Global Neonatal & Children's Health
Global Neonatal & Children's Health 2
Chris A. Rees, MD, MPH (he/him/his)
Assistant Professor
Emory University School of Medicine
ATLANTA, Georgia, United States
We conducted a cross-sectional study of abstracts that reported pediatric research conducted in at least one LMIC and was presented at one of seven major scientific conferences in 2017, 2018, or 2019. The years were selected to provide 2.5 years to 4.5 years between the conference and publication search. We used PubMed, EMBASE, and Google Scholar to search for publications with the same authors and study aims as the presented abstract with a censoring date of November 15, 2022. We created a Kaplan-Meier curve to determine the cumulative incidence of publication of pediatric global health abstracts. We used predetermined abstract-level factors and created a multivariable Cox proportional hazard model to identify factors associated with time to publication.
Results: A total of 8,105 abstracts were reviewed and 1,433 reported pediatric research conducted in at least one LMIC. Approximately half of the included abstracts (50.5%, n=729) reported work conducted in sub-Saharan Africa and 42.5% (n=613) reported work conducted in lower-middle income countries (Table). The median number of authors per abstract was 7 (interquartile range 4, 10).
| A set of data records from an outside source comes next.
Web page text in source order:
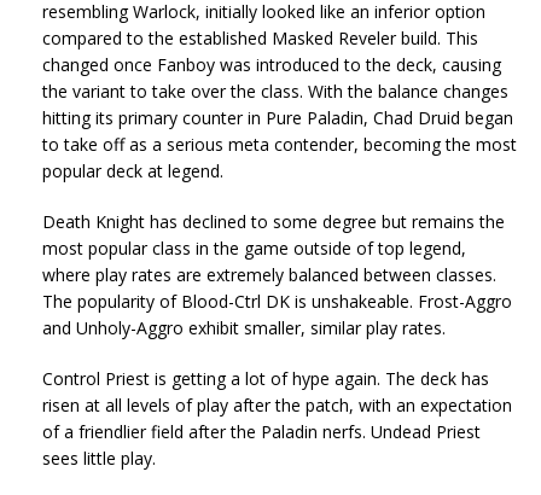
resembling Warlock, initially looked like an inferior option
compared to the established Masked Reveler build. This
changed once Fanboy was introduced to the deck, causing
the variant to take over the class. With the balance changes
hitting its primary counter in Pure Paladin, Chad Druid began
to take off as a serious meta contender, becoming the most
popular deck at legend.
Death Knight has declined to some degree but remains the
most popular class in the game outside of top legend,
where play rates are extremely balanced between classes.
The popularity of Blood-Ctrl DK is unshakeable. Frost-Aggro
and Unholy-Aggro exhibit smaller, similar play rates.
Control Priest is getting a lot of hype again. The deck has
risen at all levels of play after the patch, with an expectation
of a friendlier field after the Paladin nerfs. Undead Priest
sees little play.
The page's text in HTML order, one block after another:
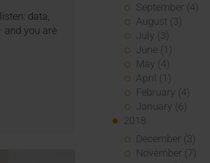
data,
and you are
September (4)
August (3)
July (3)
June (1)
May (4)
April (1)
February (4)
January (6)
2018
December (3)
November (7)
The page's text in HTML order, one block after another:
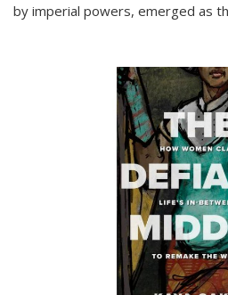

Publications were available for 32.8% (95% CI 30.4-35.3%) of abstracts at 24 months and 45.2% (95% CI 42.6-47.9%) at 48 months (Figure). Abstracts reporting work conducted in East Asia and Pacific, South Asia, and sub-Saharan Africa were published sooner than those conducted in other regions. Abstracts that reported randomized controlled trial results were published sooner than cross-sectional studies.
Conclusion(s): Fewer than half of pediatric global health abstracts were published in peer-reviewed journals years after the conference presentation. Efforts are urgently needed to support the widespread and long-lasting dissemination of pediatric research conducted in LMICs presented as abstracts at professional conferences. Such efforts may lead to a more robust evidence base to guide both clinical care and policy related to child health in LMICs.